In 2021, fishways were constructed on the Koondrook Weir and Cohuna Weir in really great partnership projects with GMW and the VEWH and DEECA, so that's now opened up fish passage from the Murray River into Gunbower Creek.

So 144 kilometers of waterways opened up. You know, back in 2016 with the GMW Connections Project, fishways were built on Little Murray Weir and Fish Point Weir, down in the Murray River. A fishway in Kerang was upgraded and also the Box creek fish lock was constructed. So that sort of opened up the entire Loddon System to the Murray, and now we're at a point where we're about to go ahead with the construction of Taylors Fishway, which is a really important one, just upstream of Ghow Swamp. And with construction of that fish way that will connect up the entire Loddon system to the Gunbower Creek system and kind of create that whole loop for native fish to do their thing.

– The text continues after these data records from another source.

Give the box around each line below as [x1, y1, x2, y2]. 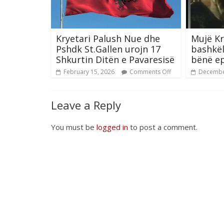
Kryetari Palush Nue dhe [56, 32, 160, 44]
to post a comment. [128, 121, 197, 132]
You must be [51, 121, 96, 132]
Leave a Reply [51, 97, 121, 112]
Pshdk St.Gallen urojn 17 [56, 42, 160, 55]
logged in [96, 121, 128, 132]
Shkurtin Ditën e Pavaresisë [56, 53, 174, 65]
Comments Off [129, 67, 171, 76]
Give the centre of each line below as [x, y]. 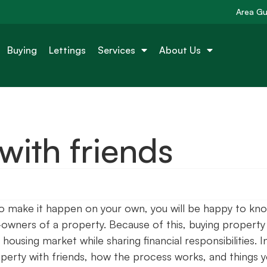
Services [117, 50]
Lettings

That's a really exciting project, that one. It's also good extra significance in that Ghow Swamp. It could be a really important productive area for Golden Perch in particular. And we know that when water is pushed down the Pyramid Creek, a lot of golden perch actually migrate up. Now they migrate past the Box Creek fish lock into Ghow swamp and they hightail it across, where they can get to Taylors Weir, and then they're on their breeding migration. So it is a really important opportunity opened up with the construction of this fishway, not just movement of things like Murray Cod and Trout Cod which occur in that system, but also an opportunity for things like gold and silver perch to really do well.

 

Klaus Nannestad

Yeah, thanks Peter. And Keith, does the VEWH also have a role in the fishways?

 

Keith Chalmers

Yeah, so one thing the VEWH has I guess given the water that we hold across northern Victoria, we can essentially do three things with it. We can deliver it, which is generally a priority to use that water for environmental outcomes, we can carry over from one year to the next and we can trade it.

So to trade there’s couple of things we can do. One of them is commercial trade sale of some allocation from year to year. When we do that, we invest the revenue back into things that improve the outcomes of the program. So we're always using our water to improve the program. And yes, as Peter mentioned, one example is we've been able to use trade revenue to invest in funding that fishway on request.

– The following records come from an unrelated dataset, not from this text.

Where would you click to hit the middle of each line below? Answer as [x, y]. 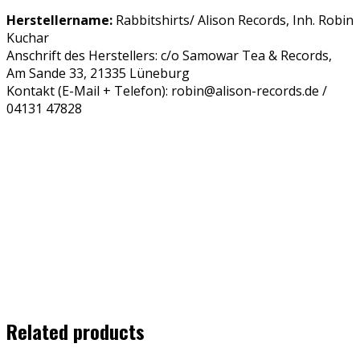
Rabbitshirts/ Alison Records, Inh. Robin [233, 20]
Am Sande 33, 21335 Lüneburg [98, 74]
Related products [76, 331]
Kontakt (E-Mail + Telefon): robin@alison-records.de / [167, 91]
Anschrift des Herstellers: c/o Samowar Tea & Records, [169, 56]
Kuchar [28, 38]
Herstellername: [59, 20]

So, for us, we recognise the importance of those sort of complementary actions to just delivering water as well. So there's a whole lot of things that go into looking after our environment and that's one example where the revenue from our of allocation can sort of improve the effectiveness of our watering and the outcomes for that in this case native fish.

 

Klaus Nannestad

Yeah, fantastic. Thank you both. Anything else you'd like to add? Anything we haven't covered?

 

Peter Rose

I guess I've probably covered it a little bit, but I just want to recognize the value of really good partnerships and those partnerships with Goulburn Murray Water Water and with the Victoria Environmental Water Holder have been so important to be able to do these large scale infrastructure projects and I just want to thank you for those partnerships.

 

Keith Chalmers

I think along the same lines, we work really closely with GMW, with releasing water from headwork storages on the rivers, as well as delivering water through the irrigation district to key wetlands and places like Broken Creek and Gunbower Creek. So it's a really close working relationship as one of the water users in the system, and we do that to try and minimize their impact on irrigators through various ways.

But the ability to sort of look after the environment within that intensively irrigated district is really see it as a win-win both for the environment and hopefully for the locals and the irrigators in the district as well.